Since coal contains trace levels of arsenic, barium, beryllium, boron, cadmiium, chromium, thallium, selenium, molybdenum and mercury, its ash will continue to contain these traces and therefore cannot be dumped or stored where rainwater can leach the metals and move them to aquifers.

Spills of bulk storage

Where fly ash is stored in bulk, it is usually stored wet rather than dry so that fugitive dust is minimized. The resulting impoundments (ponds) are typically large and stable for long periods, but any breach of their dams or bunding will be rapid and on a massive scale.

In December 2008 the collapse of an embankment at an impoundment for wet storage of fly ash at the Tennessee Valley Authority’s Kingston Fossil Plant resulted in a major release of 5.4 millon cubic yards of coal fly ash, damaging 3 homes and flowing into the Emory River. Cleanup costs may exceed $100 million. This spill was followed a few weeks later by a smaller TVA-plant spill in Alabama, which contaminated Widows Creek and the Tennessee River.

Contaminants

Fly ash contains trace concentrations of heavy metals and other substances that are known to be detrimental to health in sufficient quantities. Potentially toxic trace elements in coal include arsenic, beryllium, cadmium, barium, chromium, copper, lead, mercury, molybdenum, nickel, radium, selenium, thorium, uranium, vanadium, and zinc. Approximately 10 percent of the mass of coals burned in the United States consists of unburnable mineral material that becomes ash, so the concentration of most trace elements in coal ash is approximately 10 times the concentration in the original coal. A 1997 analysis by the U.S. Geological Survey (USGS) found that fly ash typically contained 10 to 30 ppm of uranium, comparable to the levels found in some granitic rocks, phosphate rock, and black shale.

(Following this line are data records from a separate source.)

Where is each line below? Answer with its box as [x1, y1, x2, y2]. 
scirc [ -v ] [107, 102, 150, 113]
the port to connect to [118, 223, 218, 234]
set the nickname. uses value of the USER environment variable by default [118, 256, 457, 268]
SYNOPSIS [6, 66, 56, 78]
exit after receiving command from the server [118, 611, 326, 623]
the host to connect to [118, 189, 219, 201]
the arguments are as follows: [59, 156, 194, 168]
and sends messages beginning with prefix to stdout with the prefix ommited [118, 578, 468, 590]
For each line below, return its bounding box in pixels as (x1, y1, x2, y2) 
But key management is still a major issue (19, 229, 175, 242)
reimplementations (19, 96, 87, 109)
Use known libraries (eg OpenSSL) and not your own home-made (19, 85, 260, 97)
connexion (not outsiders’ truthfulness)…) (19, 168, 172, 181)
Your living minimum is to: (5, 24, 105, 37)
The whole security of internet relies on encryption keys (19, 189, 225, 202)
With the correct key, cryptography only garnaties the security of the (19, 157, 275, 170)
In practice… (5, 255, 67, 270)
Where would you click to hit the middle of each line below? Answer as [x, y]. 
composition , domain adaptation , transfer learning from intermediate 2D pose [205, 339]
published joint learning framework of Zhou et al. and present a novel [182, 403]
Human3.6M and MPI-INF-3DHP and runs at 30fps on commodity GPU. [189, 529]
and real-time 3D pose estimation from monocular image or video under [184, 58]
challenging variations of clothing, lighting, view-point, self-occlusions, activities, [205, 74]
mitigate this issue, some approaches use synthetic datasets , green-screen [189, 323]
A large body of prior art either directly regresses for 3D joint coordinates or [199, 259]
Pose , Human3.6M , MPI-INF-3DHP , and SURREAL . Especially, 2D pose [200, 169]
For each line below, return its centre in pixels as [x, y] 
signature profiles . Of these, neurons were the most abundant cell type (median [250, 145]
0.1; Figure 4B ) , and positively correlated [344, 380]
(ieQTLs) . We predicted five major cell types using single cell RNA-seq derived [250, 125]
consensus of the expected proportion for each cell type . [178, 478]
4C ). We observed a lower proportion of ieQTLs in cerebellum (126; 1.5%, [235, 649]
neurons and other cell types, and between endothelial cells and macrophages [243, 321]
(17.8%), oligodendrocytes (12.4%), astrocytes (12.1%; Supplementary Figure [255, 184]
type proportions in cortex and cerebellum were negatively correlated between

In 2000, the United States Environmental Protection Agency? (EPA) said that coal fly ash did not need to be regulated as a hazardous waste. Studies by the U.S. Geological Survey and others of radioactive elements in coal ash have concluded that fly ash compares with common soils or rocks and should not be the source of alarm. However, community and environmental organizations have documented numerous environmental contamination and damage concerns.

A revised risk assessment approach may change the way coal combustion wastes (CCW) are regulated, according to an August 2007 EPA notice in the Federal Register. In June 2008, the U.S. House of Representatives held an oversight hearing on the Federal government’s role in addressing health and environmental risks of fly ash.

Contamination in Byker

In the 1980s and 1990s, around 2,000 tons of fly ash from local incinerators (used to burn garbage – not coal) were used by the local council deliberately to surface footpaths around the Byker and Walker districts of Newcastle upon Tyne, England. Considerable concern was raised in the local community when this was discovered. Later studies found contamination by dioxins and furans from this fly ash, although no strong evidence for heavy metals (the area has an industrial past that may itself explain the levels that were found).